[Work instructions] Could you transcribe each record below exactly as written, setting the pictures aside?

Records from a data collection
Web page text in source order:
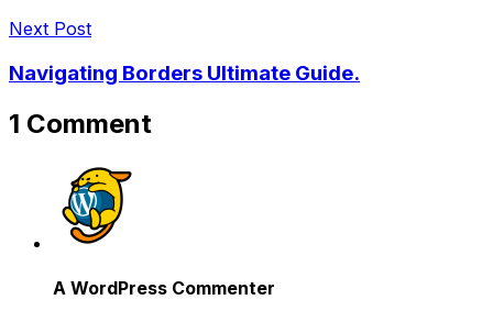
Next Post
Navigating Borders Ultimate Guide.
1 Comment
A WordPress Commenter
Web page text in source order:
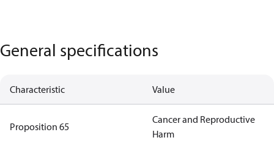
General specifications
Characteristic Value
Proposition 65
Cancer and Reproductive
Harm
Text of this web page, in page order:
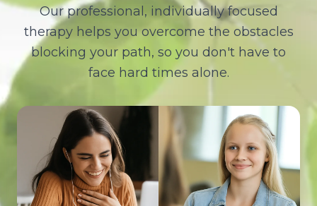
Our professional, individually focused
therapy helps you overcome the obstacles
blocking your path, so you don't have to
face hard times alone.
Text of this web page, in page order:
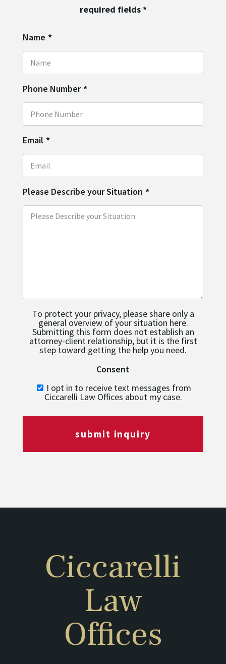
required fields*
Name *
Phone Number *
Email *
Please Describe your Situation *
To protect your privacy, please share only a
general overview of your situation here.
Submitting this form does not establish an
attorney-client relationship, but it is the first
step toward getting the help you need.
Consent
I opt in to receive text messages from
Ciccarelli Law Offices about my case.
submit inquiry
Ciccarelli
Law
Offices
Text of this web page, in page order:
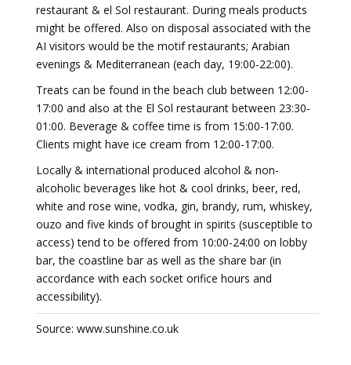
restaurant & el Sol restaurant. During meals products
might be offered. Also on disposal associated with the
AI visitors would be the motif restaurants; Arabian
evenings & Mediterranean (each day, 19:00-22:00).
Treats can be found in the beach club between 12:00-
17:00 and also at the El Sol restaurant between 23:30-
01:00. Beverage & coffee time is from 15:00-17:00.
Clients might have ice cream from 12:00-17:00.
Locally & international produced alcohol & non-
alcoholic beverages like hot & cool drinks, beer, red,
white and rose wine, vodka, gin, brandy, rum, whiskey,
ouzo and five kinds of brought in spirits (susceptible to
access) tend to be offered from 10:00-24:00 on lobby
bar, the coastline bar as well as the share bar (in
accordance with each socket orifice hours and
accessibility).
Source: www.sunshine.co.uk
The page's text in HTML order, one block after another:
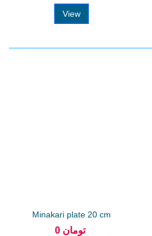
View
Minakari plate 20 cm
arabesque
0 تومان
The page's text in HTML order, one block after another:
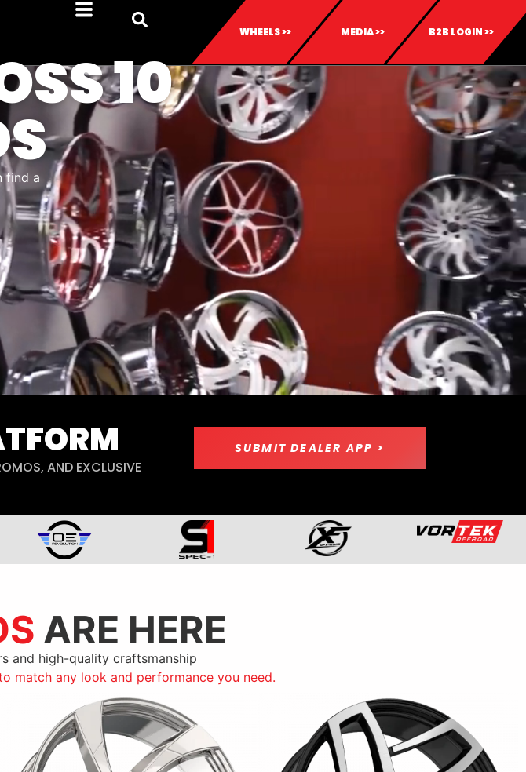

[Reply to the exercise]
Web page text in source order:
Next Post
Navigating Borders Ultimate Guide.
1 Comment
A WordPress Commenter
Web page text in source order:
General specifications
Characteristic Value
Proposition 65
Cancer and Reproductive
Harm
Text of this web page, in page order:
Our professional, individually focused
therapy helps you overcome the obstacles
blocking your path, so you don't have to
face hard times alone.
Text of this web page, in page order:
required fields*
Name *
Phone Number *
Email *
Please Describe your Situation *
To protect your privacy, please share only a
general overview of your situation here.
Submitting this form does not establish an
attorney-client relationship, but it is the first
step toward getting the help you need.
Consent
I opt in to receive text messages from
Ciccarelli Law Offices about my case.
submit inquiry
Ciccarelli
Law
Offices
Text of this web page, in page order:
restaurant & el Sol restaurant. During meals products
might be offered. Also on disposal associated with the
AI visitors would be the motif restaurants; Arabian
evenings & Mediterranean (each day, 19:00-22:00).
Treats can be found in the beach club between 12:00-
17:00 and also at the El Sol restaurant between 23:30-
01:00. Beverage & coffee time is from 15:00-17:00.
Clients might have ice cream from 12:00-17:00.
Locally & international produced alcohol & non-
alcoholic beverages like hot & cool drinks, beer, red,
white and rose wine, vodka, gin, brandy, rum, whiskey,
ouzo and five kinds of brought in spirits (susceptible to
access) tend to be offered from 10:00-24:00 on lobby
bar, the coastline bar as well as the share bar (in
accordance with each socket orifice hours and
accessibility).
Source: www.sunshine.co.uk
The page's text in HTML order, one block after another:
View
Minakari plate 20 cm
arabesque
0 تومان
The page's text in HTML order, one block after another:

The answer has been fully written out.